> [Problem description] Find every line in the entries that holds the string "blue" and report it.

> [Recorded data]
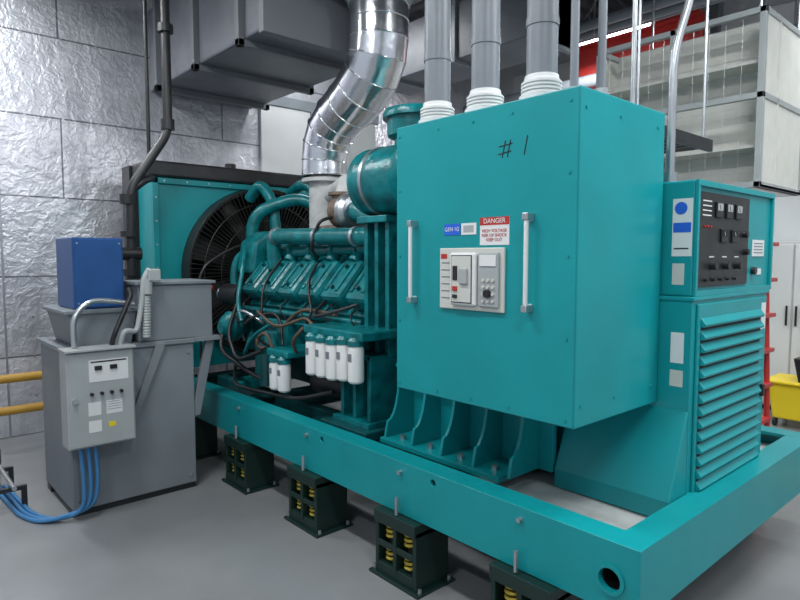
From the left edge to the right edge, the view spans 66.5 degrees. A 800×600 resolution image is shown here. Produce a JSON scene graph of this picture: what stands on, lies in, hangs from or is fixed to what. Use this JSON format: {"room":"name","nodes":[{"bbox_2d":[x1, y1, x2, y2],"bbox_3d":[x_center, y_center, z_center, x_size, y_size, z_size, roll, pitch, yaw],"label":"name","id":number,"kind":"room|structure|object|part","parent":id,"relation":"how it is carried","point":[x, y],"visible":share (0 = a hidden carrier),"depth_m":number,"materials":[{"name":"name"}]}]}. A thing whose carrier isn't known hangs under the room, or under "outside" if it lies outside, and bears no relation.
{"room":"mechanical room","nodes":[
{"label":"mechanical room","id":0,"kind":"room"},
{"bbox_2d":[0,0,470,438],"bbox_3d":[-2.509,-1.144,6.170,10.950,4.800,0.150,-4,5,-42],"label":"wall","id":1,"kind":"structure","parent":0,"point":[44,176],"depth_m":5.57,"materials":[{"name":"metal"}]},
{"bbox_2d":[0,7,254,437],"bbox_3d":[-4.079,-1.086,4.663,6.600,4.700,0.012,-4,5,-42],"label":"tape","id":2,"kind":"object","parent":1,"relation":"attached to","point":[2,111],"visible":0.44,"depth_m":5.48,"materials":[{"name":"metal"}]},
{"bbox_2d":[269,97,378,124],"bbox_3d":[-0.939,-0.645,7.454,1.750,3.420,0.080,-4,5,-42],"label":"wall panel","id":3,"kind":"object","parent":1,"relation":"attached to","point":[286,102],"visible":0.23,"depth_m":7.08,"materials":[{"name":"grey metal"}]},
{"bbox_2d":[259,105,309,390],"bbox_3d":[-1.315,-0.562,7.144,0.670,3.300,0.050,-4,5,-42],"label":"wall","id":4,"kind":"structure","parent":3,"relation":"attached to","point":[282,130],"depth_m":6.99,"materials":[{"name":"paint"}]},
{"bbox_2d":[347,124,374,170],"bbox_3d":[-0.684,-0.602,7.705,0.940,3.300,0.050,-4,5,-42],"label":"sheet","id":5,"kind":"object","parent":3,"relation":"attached to","point":[365,141],"visible":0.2,"depth_m":7.76,"materials":[{"name":"grey metal"}]},
{"bbox_2d":[0,401,799,599],"bbox_3d":[0.628,1.460,2.713,10.800,0.100,9.450,-4,5,-42],"label":"floor","id":6,"kind":"structure","parent":0,"point":[207,540],"depth_m":3.29,"materials":[{"name":"grey concrete"}]},
{"bbox_2d":[0,450,27,505],"bbox_3d":[-2.933,1.107,4.140,0.490,0.400,1.250,-4,5,-42],"label":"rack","id":7,"kind":"object","parent":6,"relation":"on","point":[9,478],"visible":0.95,"depth_m":3.89,"materials":[{"name":"metal"}]},
{"bbox_2d":[0,371,42,415],"bbox_3d":[-4.358,0.998,3.845,4.500,0.660,0.140,-4,5,-42],"label":"gas pipe","id":8,"kind":"object","parent":6,"relation":"on","point":[28,376],"visible":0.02,"depth_m":4.93,"materials":[{"name":"yellow metal"}]},
{"bbox_2d":[0,446,99,522],"bbox_3d":[-2.346,1.092,3.863,1.070,0.469,0.252,2,5,29],"label":"bundle","id":9,"kind":"object","parent":6,"relation":"on","point":[12,500],"visible":0.96,"depth_m":3.68,"materials":[{"name":"blue"}]},
{"bbox_2d":[36,278,219,517],"bbox_3d":[-1.876,0.580,4.247,0.980,1.435,0.760,-4,5,-42],"label":"fuel day tank","id":10,"kind":"object","parent":6,"relation":"on","point":[161,458],"visible":0.75,"depth_m":4.02,"materials":[{"name":"grey metal"}]},
{"bbox_2d":[56,237,123,308],"bbox_3d":[-2.011,-0.178,3.957,0.295,0.440,0.412,-4,5,-42],"label":"control box","id":11,"kind":"object","parent":10,"relation":"on","point":[87,268],"visible":0.84,"depth_m":3.81,"materials":[{"name":"paint"}]},
{"bbox_3d":[-1.879,-0.168,3.809,0.275,0.420,0.008,-4,5,-42],"label":"door","id":12,"kind":"part","parent":11,"relation":"part of","materials":[{"name":"blue paint"}]},
{"bbox_2d":[47,310,135,346],"bbox_3d":[-2.023,0.162,3.999,0.408,0.215,0.530,-4,5,-42],"label":"basin","id":13,"kind":"object","parent":10,"relation":"in","point":[93,327],"depth_m":3.80,"materials":[{"name":"grey metal"}]},
{"bbox_2d":[58,342,135,450],"bbox_3d":[-1.816,0.574,3.682,0.390,0.588,0.178,-4,5,-42],"label":"control panel","id":14,"kind":"object","parent":10,"relation":"attached to","point":[97,389],"depth_m":3.61,"materials":[{"name":"grey metal"}]},
{"bbox_2d":[70,267,160,347],"bbox_3d":[-1.743,0.039,3.762,0.088,0.475,0.538,4,6,44],"label":"conduit","id":15,"kind":"object","parent":10,"relation":"on","point":[149,275],"visible":1,"depth_m":3.82,"materials":[{"name":"grey metal"}]},
{"bbox_3d":[-1.939,0.761,4.211,0.780,1.000,0.710,-4,5,-42],"label":"tank","id":16,"kind":"part","parent":10,"relation":"part of","materials":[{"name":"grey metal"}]},
{"bbox_3d":[-1.623,-0.127,4.214,0.540,0.020,0.430,-4,5,-42],"label":"float chamber lid","id":17,"kind":"part","parent":10,"relation":"part of","materials":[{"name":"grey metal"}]},
{"bbox_3d":[-1.471,0.253,4.371,0.180,0.030,0.440,-4,5,-42],"label":"bracket arm","id":18,"kind":"part","parent":10,"relation":"part of","materials":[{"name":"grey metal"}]},
{"bbox_2d":[119,0,174,279],"bbox_3d":[-2.065,-1.097,4.813,0.512,4.700,0.373,-4,5,-42],"label":"pipe","id":19,"kind":"object","parent":6,"relation":"on","point":[131,253],"visible":0.66,"depth_m":4.75,"materials":[{"name":"black metal"}]},
{"bbox_2d":[195,417,221,459],"bbox_3d":[-1.659,1.079,4.973,0.260,0.337,0.360,-4,5,-42],"label":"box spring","id":20,"kind":"object","parent":6,"relation":"on","point":[205,432],"visible":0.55,"depth_m":4.87,"materials":[{"name":"teal"}]},
{"bbox_3d":[-1.659,1.240,4.985,0.260,0.014,0.360,-4,5,-42],"label":"plate","id":21,"kind":"part","parent":20,"relation":"part of","materials":[{"name":"black metal"}]},
{"bbox_2d":[222,434,278,494],"bbox_3d":[-1.060,1.127,4.303,0.260,0.337,0.360,-4,5,-42],"label":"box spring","id":22,"kind":"object","parent":6,"relation":"on","point":[249,467],"visible":0.94,"depth_m":4.21,"materials":[{"name":"teal"}]},
{"bbox_3d":[-1.060,1.288,4.315,0.260,0.014,0.360,-4,5,-42],"label":"plate","id":23,"kind":"part","parent":22,"relation":"part of","materials":[{"name":"black metal"}]},
{"bbox_2d":[284,464,352,538],"bbox_3d":[-0.495,1.172,3.670,0.260,0.337,0.360,-4,5,-42],"label":"vibration isolator","id":24,"kind":"object","parent":6,"relation":"on","point":[317,504],"visible":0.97,"depth_m":3.57,"materials":[{"name":"teal"}]},
{"bbox_3d":[-0.495,1.333,3.682,0.260,0.014,0.360,-4,5,-42],"label":"plate","id":25,"kind":"part","parent":24,"relation":"part of","materials":[{"name":"black metal"}]},
{"bbox_2d":[369,505,454,599],"bbox_3d":[0.057,1.216,3.052,0.260,0.337,0.360,-4,5,-42],"label":"vibration isolator","id":26,"kind":"object","parent":6,"relation":"on","point":[412,556],"visible":0.95,"depth_m":2.96,"materials":[{"name":"teal"}]},
{"bbox_3d":[0.057,1.377,3.064,0.260,0.014,0.360,-4,5,-42],"label":"plate","id":27,"kind":"part","parent":26,"relation":"part of","materials":[{"name":"black metal"}]},
{"bbox_2d":[489,559,582,599],"bbox_3d":[0.556,1.256,2.494,0.260,0.337,0.360,-4,5,-42],"label":"vibration isolator","id":28,"kind":"object","parent":6,"relation":"on","point":[506,584],"visible":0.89,"depth_m":2.42,"materials":[{"name":"teal"}]},
{"bbox_2d":[761,242,778,426],"bbox_3d":[2.667,0.322,4.980,0.403,1.856,0.599,-4,5,-42],"label":"step ladder","id":29,"kind":"object","parent":6,"relation":"on","point":[766,418],"visible":0.18,"depth_m":4.90,"materials":[{"name":"red metal"}]},
{"bbox_3d":[2.955,0.324,4.919,0.042,1.852,0.125,-3,5,-34],"label":"rail","id":30,"kind":"part","parent":29,"relation":"part of","materials":[{"name":"red metal"}]},
{"bbox_2d":[762,241,799,408],"bbox_3d":[4.142,0.273,6.338,0.550,1.750,1.300,-4,5,-42],"label":"storage cabinet","id":31,"kind":"object","parent":6,"relation":"on","point":[784,294],"visible":0.3,"depth_m":6.20,"materials":[{"name":"metal"}]},
{"bbox_2d":[763,357,799,424],"bbox_3d":[3.797,0.686,5.723,0.460,1.012,0.560,-4,5,-42],"label":"bucket","id":32,"kind":"object","parent":6,"relation":"on","point":[785,390],"visible":0.94,"depth_m":5.68,"materials":[{"name":"yellow plastic"}]},
{"bbox_2d":[409,0,424,22],"bbox_3d":[2.943,-3.176,4.449,0.100,0.500,9.472,-4,5,-42],"label":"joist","id":33,"kind":"object","parent":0,"point":[419,5],"depth_m":7.47,"materials":[{"name":"grey metal"}]},
{"bbox_2d":[194,367,799,599],"bbox_3d":[0.060,0.816,4.415,2.069,0.260,4.510,-4,5,-42],"label":"base","id":34,"kind":"object","parent":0,"point":[588,548],"depth_m":2.69,"materials":[{"name":"teal metal"}]},
{"bbox_2d":[122,160,308,366],"bbox_3d":[-1.460,-0.369,6.055,2.210,1.870,0.720,-4,5,-42],"label":"radiator","id":35,"kind":"object","parent":34,"relation":"on","point":[190,214],"visible":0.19,"depth_m":5.46,"materials":[{"name":"teal metal"}]},
{"bbox_3d":[-1.478,-1.168,5.920,2.040,0.137,0.410,-4,5,-42],"label":"tank","id":36,"kind":"part","parent":35,"relation":"part of","materials":[{"name":"black metal"}]},
{"bbox_3d":[-1.331,-0.258,5.910,2.080,1.670,0.001,-4,5,-42],"label":"fan shroud plate","id":37,"kind":"part","parent":35,"relation":"part of","materials":[{"name":"teal metal"}]},
{"bbox_2d":[199,103,422,440],"bbox_3d":[-0.402,-0.247,4.747,1.738,1.925,2.739,-4,5,-42],"label":"engine","id":38,"kind":"object","parent":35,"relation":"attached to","point":[317,306],"visible":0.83,"depth_m":4.08,"materials":[{"name":"teal paint"}]},
{"bbox_3d":[-0.666,0.350,4.271,0.460,0.050,0.270,-4,5,-42],"label":"fuel filter rail","id":39,"kind":"part","parent":38,"relation":"part of","materials":[{"name":"teal metal"}]},
{"bbox_3d":[-0.433,0.569,4.085,0.150,0.150,0.400,-4,5,-42],"label":"starter motor","id":40,"kind":"part","parent":38,"relation":"part of","materials":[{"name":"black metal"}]},
{"bbox_2d":[328,191,347,198],"bbox_3d":[-0.422,-0.749,4.430,0.200,0.060,0.200,-4,5,-42],"label":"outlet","id":41,"kind":"object","parent":38,"relation":"attached to","point":[335,194],"depth_m":4.34,"materials":[{"name":"beige metal"}]},
{"bbox_3d":[-0.265,0.188,3.778,0.400,0.055,0.600,-4,5,-42],"label":"oil filter rail","id":42,"kind":"part","parent":38,"relation":"part of","materials":[{"name":"teal metal"}]},
{"bbox_2d":[301,0,413,177],"bbox_3d":[-0.376,-1.658,4.826,0.520,1.279,1.186,-4,5,-42],"label":"exhaust pipe","id":43,"kind":"object","parent":38,"relation":"on","point":[371,72],"visible":0.98,"depth_m":4.53,"materials":[{"name":"silver metal"}]},
{"bbox_3d":[-0.180,-0.081,3.784,0.080,0.820,0.035,-4,5,-42],"label":"air cleaner post","id":44,"kind":"part","parent":38,"relation":"part of","materials":[{"name":"teal metal"}]},
{"bbox_3d":[-0.114,-0.075,3.710,0.080,0.820,0.035,-4,5,-42],"label":"air cleaner post","id":45,"kind":"part","parent":38,"relation":"part of","materials":[{"name":"teal metal"}]},
{"bbox_3d":[-0.047,-0.070,3.635,0.080,0.820,0.035,-4,5,-42],"label":"air cleaner post","id":46,"kind":"part","parent":38,"relation":"part of","materials":[{"name":"teal metal"}]},
{"bbox_2d":[383,103,422,144],"bbox_3d":[0.097,-0.994,3.587,0.400,0.270,0.400,-4,5,-42],"label":"hood","id":47,"kind":"object","parent":38,"relation":"attached to","point":[401,115],"depth_m":3.43,"materials":[{"name":"teal paint"}]},
{"bbox_2d":[397,85,664,428],"bbox_3d":[0.532,-0.180,2.729,0.697,1.228,0.974,-4,5,-42],"label":"enclosure","id":48,"kind":"object","parent":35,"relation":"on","point":[529,229],"visible":1,"depth_m":2.41,"materials":[{"name":"teal paint"}]},
{"bbox_3d":[0.058,-0.174,2.779,0.049,0.348,0.018,-4,5,-42],"label":"door handle","id":49,"kind":"part","parent":48,"relation":"part of","materials":[{"name":"white plastic"}]},
{"bbox_2d":[418,0,454,122],"bbox_3d":[0.174,-2.026,2.763,0.176,2.450,0.176,-4,5,-42],"label":"conduit riser","id":50,"kind":"object","parent":48,"relation":"on","point":[437,104],"visible":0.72,"depth_m":2.78,"materials":[{"name":"white plastic"}]},
{"bbox_3d":[0.262,-0.098,2.526,0.015,0.065,0.045,-4,5,-42],"label":"spring charge handle","id":51,"kind":"part","parent":48,"relation":"part of","materials":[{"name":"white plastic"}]},
{"bbox_2d":[465,0,503,111],"bbox_3d":[0.367,-2.010,2.547,0.176,2.450,0.176,-4,5,-42],"label":"conduit riser","id":52,"kind":"object","parent":48,"relation":"on","point":[485,91],"visible":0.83,"depth_m":2.56,"materials":[{"name":"white plastic"}]},
{"bbox_3d":[0.347,-0.025,2.444,0.016,0.032,0.032,-4,5,-42],"label":"trip rotary knob","id":53,"kind":"part","parent":48,"relation":"part of","materials":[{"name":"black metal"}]},
{"bbox_3d":[0.307,-0.165,2.532,0.006,1.220,0.962,-4,5,-42],"label":"cabinet door","id":54,"kind":"part","parent":48,"relation":"part of","materials":[{"name":"teal paint"}]},
{"bbox_3d":[0.484,-0.140,2.302,0.049,0.348,0.018,-4,5,-42],"label":"door handle","id":55,"kind":"part","parent":48,"relation":"part of","materials":[{"name":"white plastic"}]},
{"bbox_2d":[519,0,562,99],"bbox_3d":[0.560,-1.995,2.331,0.176,2.450,0.176,-4,5,-42],"label":"conduit riser","id":56,"kind":"object","parent":48,"relation":"on","point":[542,21],"visible":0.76,"depth_m":2.35,"materials":[{"name":"white plastic"}]},
{"bbox_2d":[568,0,579,87],"bbox_3d":[0.652,-2.011,2.197,0.052,2.502,0.052,-1,4,-19],"label":"conduit","id":57,"kind":"object","parent":48,"relation":"on","point":[575,4],"visible":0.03,"depth_m":2.26,"materials":[{"name":"metal"}]},
{"bbox_2d":[594,0,608,94],"bbox_3d":[0.759,-2.012,2.212,0.052,2.502,0.052,-1,4,-19],"label":"conduit","id":58,"kind":"object","parent":48,"relation":"on","point":[603,4],"visible":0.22,"depth_m":2.28,"materials":[{"name":"metal"}]},
{"bbox_2d":[630,0,693,181],"bbox_3d":[1.169,-1.904,2.683,0.108,2.785,0.280,-4,5,-42],"label":"conduit","id":59,"kind":"object","parent":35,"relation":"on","point":[670,175],"visible":0.77,"depth_m":2.68,"materials":[{"name":"metal"}]},
{"bbox_2d":[380,363,556,483],"bbox_3d":[0.697,0.126,3.693,1.570,1.380,1.300,-4,5,-42],"label":"support bracket","id":60,"kind":"object","parent":34,"relation":"on","point":[496,447],"depth_m":3.14,"materials":[{"name":"teal metal"}]},
{"bbox_2d":[554,179,774,515],"bbox_3d":[1.280,0.169,3.033,1.080,1.400,0.724,-4,5,-42],"label":"cabinet","id":61,"kind":"object","parent":34,"relation":"on","point":[703,424],"depth_m":2.65,"materials":[{"name":"teal metal"}]},
{"bbox_2d":[409,0,648,22],"bbox_3d":[0.715,-3.306,2.349,10.900,0.060,9.600,-4,5,-42],"label":"ceiling","id":62,"kind":"structure","parent":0,"point":[613,5],"depth_m":7.74,"materials":[{"name":"metal"}]},
{"bbox_2d":[582,0,643,21],"bbox_3d":[3.839,-3.233,5.245,0.100,0.500,9.472,-4,5,-42],"label":"joist","id":63,"kind":"object","parent":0,"point":[623,5],"depth_m":7.04,"materials":[{"name":"grey metal"}]},
{"bbox_2d":[463,0,797,112],"bbox_3d":[3.471,-2.974,5.405,1.340,1.040,8.750,-4,5,-42],"label":"wall","id":64,"kind":"structure","parent":0,"point":[620,20],"depth_m":6.05,"materials":[{"name":"red paint"}]},
{"bbox_2d":[148,0,421,110],"bbox_3d":[-1.083,-2.717,5.243,1.200,1.530,2.940,-4,5,-42],"label":"duct","id":65,"kind":"object","parent":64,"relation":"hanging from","point":[249,54],"visible":0.8,"depth_m":5.06,"materials":[{"name":"grey metal"}]},
{"bbox_2d":[395,0,570,95],"bbox_3d":[0.644,-2.973,6.371,0.660,1.180,2.250,-4,5,-42],"label":"ventilation duct","id":66,"kind":"object","parent":64,"relation":"hanging from","point":[513,13],"visible":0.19,"depth_m":5.99,"materials":[{"name":"metal"}]},
{"bbox_2d":[579,38,597,45],"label":"fluorescent ceiling light","id":67,"kind":"object","parent":64,"relation":"hanging from","point":[593,40],"depth_m":6.93,"materials":[{"name":"white plastic"}]},
{"bbox_2d":[607,28,631,37],"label":"fluorescent ceiling light","id":68,"kind":"object","parent":64,"relation":"hanging from","point":[615,34],"depth_m":6.65,"materials":[{"name":"white plastic"}]},
{"bbox_2d":[636,0,712,153],"bbox_3d":[1.278,-2.048,3.049,0.650,2.550,0.380,-4,5,-42],"label":"tray","id":69,"kind":"object","parent":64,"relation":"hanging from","point":[685,141],"visible":0.37,"depth_m":3.13,"materials":[{"name":"black metal"}]},
{"bbox_2d":[596,0,799,196],"bbox_3d":[2.357,-2.134,4.806,0.900,2.630,1.250,-4,5,-42],"label":"ventilation duct","id":70,"kind":"object","parent":64,"relation":"attached to","point":[752,114],"visible":0.59,"depth_m":4.50,"materials":[{"name":"white metal"}]},
{"bbox_2d":[609,59,757,162],"bbox_3d":[2.155,-1.383,4.679,0.240,0.590,1.130,-4,5,-42],"label":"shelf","id":71,"kind":"object","parent":70,"relation":"attached to","point":[745,131],"depth_m":4.57,"materials":[{"name":"grey metal"}]},
{"bbox_3d":[2.357,-0.832,4.899,0.900,0.020,1.250,-4,5,-42],"label":"panel","id":72,"kind":"part","parent":70,"relation":"part of","materials":[{"name":"silver metal"}]},
{"bbox_3d":[2.763,-1.388,4.403,0.840,1.200,0.010,-4,5,-42],"label":"panel","id":73,"kind":"part","parent":70,"relation":"part of","materials":[{"name":"white metal"}]},
{"bbox_2d":[500,0,799,241],"bbox_3d":[4.716,-1.145,6.178,0.150,4.800,9.450,-4,5,-42],"label":"wall","id":74,"kind":"structure","parent":0,"point":[787,209],"depth_m":6.71,"materials":[{"name":"paint"}]},
{"bbox_2d":[513,62,569,92],"bbox_3d":[2.130,-2.638,8.830,0.050,1.400,1.200,-4,5,-42],"label":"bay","id":75,"kind":"object","parent":74,"relation":"attached to","point":[563,69],"visible":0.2,"depth_m":8.61,"materials":[{"name":"grey metal"}]},
{"bbox_2d":[708,1,723,34],"bbox_3d":[3.633,-1.266,7.170,0.140,4.700,0.120,-4,5,-42],"label":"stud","id":76,"kind":"object","parent":74,"relation":"attached to","point":[715,10],"visible":0.02,"depth_m":6.97,"materials":[{"name":"grey metal"}]},
{"bbox_2d":[704,1,795,35],"bbox_3d":[3.793,-2.505,6.968,0.050,1.400,1.200,-4,5,-42],"label":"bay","id":77,"kind":"object","parent":74,"relation":"attached to","point":[786,10],"visible":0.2,"depth_m":6.59,"materials":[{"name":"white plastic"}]},
{"bbox_3d":[2.765,-3.398,7.195,0.024,0.450,1.224,-4,5,-42],"label":"hanger","id":78,"kind":"object","parent":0,"visible":0},
{"bbox_2d":[579,9,705,76],"bbox_3d":[2.765,-2.825,7.236,0.280,0.700,1.600,-4,5,-42],"label":"beam","id":79,"kind":"structure","parent":78,"relation":"hanging from","point":[587,52],"depth_m":7.11,"materials":[{"name":"red metal"}]},
{"bbox_2d":[637,22,654,28],"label":"fluorescent ceiling light","id":80,"kind":"object","parent":79,"relation":"hanging from","point":[645,25],"depth_m":6.44,"materials":[{"name":"white plastic"}]}
]}

> [Answer to the problem]
{"bbox_2d":[0,446,99,522],"bbox_3d":[-2.346,1.092,3.863,1.070,0.469,0.252,2,5,29],"label":"bundle","id":9,"kind":"object","parent":6,"relation":"on","point":[12,500],"visible":0.96,"depth_m":3.68,"materials":[{"name":"blue"}]},
{"bbox_3d":[-1.879,-0.168,3.809,0.275,0.420,0.008,-4,5,-42],"label":"door","id":12,"kind":"part","parent":11,"relation":"part of","materials":[{"name":"blue paint"}]},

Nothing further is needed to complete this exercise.